When the particles have a low charge amount, on the other hand, the respective particles are difficult to be affected by the external electric field, and the particles do not migrate but maintain a loosely aggregated state.
According to the invention, the first and second particles maintain suitable charge amounts for the respective particles owing to the presence of the fine particles on the surface of the mother particles. Therefore, the first and second particles are quickly separated by application of an electric field corresponding to an image signal to the substrates, and a desired image formed by contrast between the color of the first particles and the color of the second particles. The resulting image is maintained after turning off the electric field because the particles moving to the substrates stay thereon owing to the image force and a van der Waals force.
It is preferred that the mother particles of the first particles are those charged positively, and the mother particles of the second particles are those charged negatively. The fine particles of the first particles are preferably those charged positively, and specifically, fine particles treated with a silane coupling agent containing a nitrogen atom or a silicone oil containing a nitrogen atom are preferred.

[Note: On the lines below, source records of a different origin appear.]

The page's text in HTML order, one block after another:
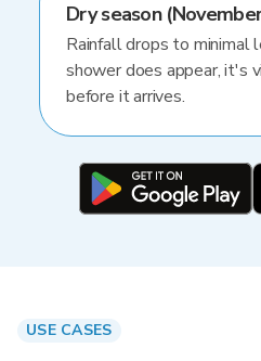
Dry season
Rainfall drops to minimal
shower does appear, it's
before it arrives.
USE CASES
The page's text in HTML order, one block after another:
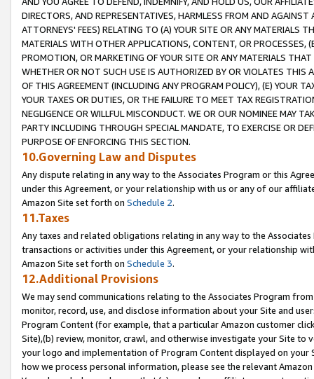
DIRECTORS, AND REPRESENTATIVES, HARMLESS FROM AND
ATTORNEYS' FEES) RELATING TO (A) YOUR SITE OR ANY MATERIALS
MATERIALS WITH OTHER APPLICATIONS, CONTENT, OR PROCESSES,
PROMOTION, OR MARKETING OF YOUR SITE OR ANY MATERIALS
WHETHER OR NOT SUCH USE IS AUTHORIZED BY OR VIOLATES THIS
OF THIS AGREEMENT (INCLUDING ANY PROGRAM POLICY), (E) YOUR
YOUR TAXES OR DUTIES, OR THE FAILURE TO MEET TAX
NEGLIGENCE OR WILLFUL MISCONDUCT. WE OR OUR NOMINEE MAY
PARTY INCLUDING THROUGH SPECIAL MANDATE, TO EXERCISE OR
PURPOSE OF ENFORCING THIS SECTION.
10.Governing Law and Disputes
Any dispute relating in any way to the Associates Program or this
under this Agreement, or your relationship with us or any of our
Amazon Site set forth on Schedule 2.
11.Taxes
Any taxes and related obligations relating in any way to the
transactions or activities under this Agreement, or your relationship
Amazon Site set forth on Schedule 3.
12.Additional Provisions
We may send communications relating to the Associates Program
monitor, record, use, and disclose information about your Site and
Program Content (for example, that a particular Amazon customer
Site),(b) review, monitor, crawl, and otherwise investigate your Site
your logo and implementation of Program Content displayed on
how we process personal information, please see the relevant
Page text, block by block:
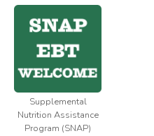
Supplemental
Nutrition Assistance
Program (SNAP)
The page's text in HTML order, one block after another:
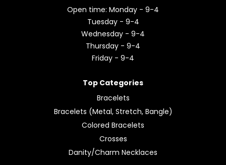
Open time: Monday - 9-4
Tuesday - 9-4
Wednesday - 9-4
Thursday - 9-4
Friday - 9-4
Top Categories
Bracelets
Bracelets (Metal, Stretch, Bangle)
Colored Bracelets
Crosses
Danity/Charm Necklaces
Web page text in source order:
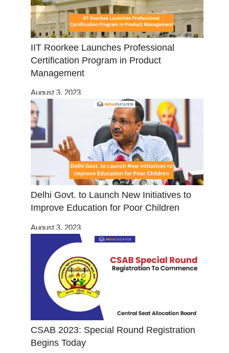
IIT Roorkee Launches Professional
Certification Program in Product
Management
August 3, 2023
Delhi Govt. to Launch New Initiatives to
Improve Education for Poor Children
August 3, 2023
CSAB 2023: Special Round Registration
Begins Today

The fine particles of the second particles are preferably those charged negatively, and specifically, fine particles treated with a silane coupling agent containing atoms other than a nitrogen atom or a silicone oil containing atoms other than a nitrogen atom. The fine particles impart an appropriate charge amount, stable charge maintenance characteristics and a good fluidity to the particles, and they enable that the particles can repeatedly migrate between the substrates by the electric field applied between the substrates without firmly adhering on the inner surfaces of the substrates.
The first and/or second particles may further contain electroconductive fine particles. When the electroconductive fine particles that adequately cause exchange of the charge and leakage of the charge are present in combination with the fine particles, increase of the charge amount of the particles due to friction among the particles and friction between the particles and the substrates for a long period, i.e., so-called charge-up, can be avoided.
The fine particles are preferably firmly fixed on the surface of the mother particles by a heating treatment or a high speed airflow impact treatment. According to the treatment, even when collision among the particles and between the particles and the substrates repeatedly occurs due to the repeated migration of the particles to cause mechanical impact and frictional heat applied on the particles, the particles are prevented from detachment and flotage of the fine particles attached on the surface of the mother particles, attachment of the floating fine particles on the surface of the other particles, and burying on the surface of the particles, whereby fluctuation of the charge characteristics and the flowability in the initial stage is prevented.